**Your assignment**
Give again, exactly and without pictures, the lines running from the line with "neither noble or" to the end of the records below.
== Segment start ==
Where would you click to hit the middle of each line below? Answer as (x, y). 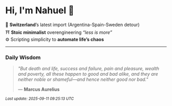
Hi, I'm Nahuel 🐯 (40, 10)
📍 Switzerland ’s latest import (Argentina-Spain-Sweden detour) (72, 25)
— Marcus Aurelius (39, 90)
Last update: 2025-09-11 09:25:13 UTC (40, 99)
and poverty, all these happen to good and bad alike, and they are (88, 74)
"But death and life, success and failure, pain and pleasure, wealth (89, 69)
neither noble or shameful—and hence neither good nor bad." (83, 79)
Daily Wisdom (23, 57)
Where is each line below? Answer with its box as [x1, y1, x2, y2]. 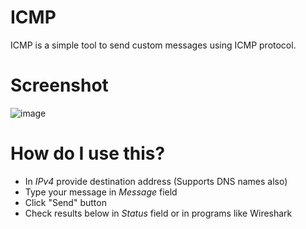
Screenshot [10, 74, 109, 97]
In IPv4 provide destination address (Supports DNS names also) [24, 175, 288, 187]
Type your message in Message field [24, 186, 178, 198]
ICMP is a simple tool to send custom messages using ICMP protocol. [10, 39, 297, 51]
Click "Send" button [24, 196, 107, 208]
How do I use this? [10, 142, 166, 165]
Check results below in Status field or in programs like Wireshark [24, 207, 293, 219]
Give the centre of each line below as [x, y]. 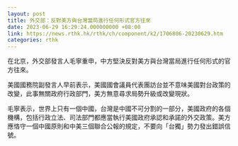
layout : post [27, 14]
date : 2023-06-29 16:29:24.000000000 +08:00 [74, 27]
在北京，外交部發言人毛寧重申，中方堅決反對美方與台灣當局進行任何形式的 [116, 61]
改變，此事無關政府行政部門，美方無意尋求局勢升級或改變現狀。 [100, 94]
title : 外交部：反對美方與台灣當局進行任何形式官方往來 [79, 20]
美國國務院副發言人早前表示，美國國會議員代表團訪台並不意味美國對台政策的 [119, 85]
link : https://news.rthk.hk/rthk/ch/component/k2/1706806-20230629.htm [115, 34]
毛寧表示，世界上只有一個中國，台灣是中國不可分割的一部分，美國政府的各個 [119, 109]
== Segment end ==
**Answer below**
neither noble or shameful—and hence neither good nor bad." (83, 79)
Daily Wisdom (23, 57)
Where is each line below? Answer with its box as [x1, y1, x2, y2]. 
Screenshot [10, 74, 109, 97]
In IPv4 provide destination address (Supports DNS names also) [24, 175, 288, 187]
Type your message in Message field [24, 186, 178, 198]
ICMP is a simple tool to send custom messages using ICMP protocol. [10, 39, 297, 51]
Click "Send" button [24, 196, 107, 208]
How do I use this? [10, 142, 166, 165]
Check results below in Status field or in programs like Wireshark [24, 207, 293, 219]
Give the centre of each line below as [x, y]. 
layout : post [27, 14]
date : 2023-06-29 16:29:24.000000000 +08:00 [74, 27]
在北京，外交部發言人毛寧重申，中方堅決反對美方與台灣當局進行任何形式的 [116, 61]
改變，此事無關政府行政部門，美方無意尋求局勢升級或改變現狀。 [100, 94]
title : 外交部：反對美方與台灣當局進行任何形式官方往來 [79, 20]
美國國務院副發言人早前表示，美國國會議員代表團訪台並不意味美國對台政策的 [119, 85]
link : https://news.rthk.hk/rthk/ch/component/k2/1706806-20230629.htm [115, 34]
毛寧表示，世界上只有一個中國，台灣是中國不可分割的一部分，美國政府的各個 [119, 109]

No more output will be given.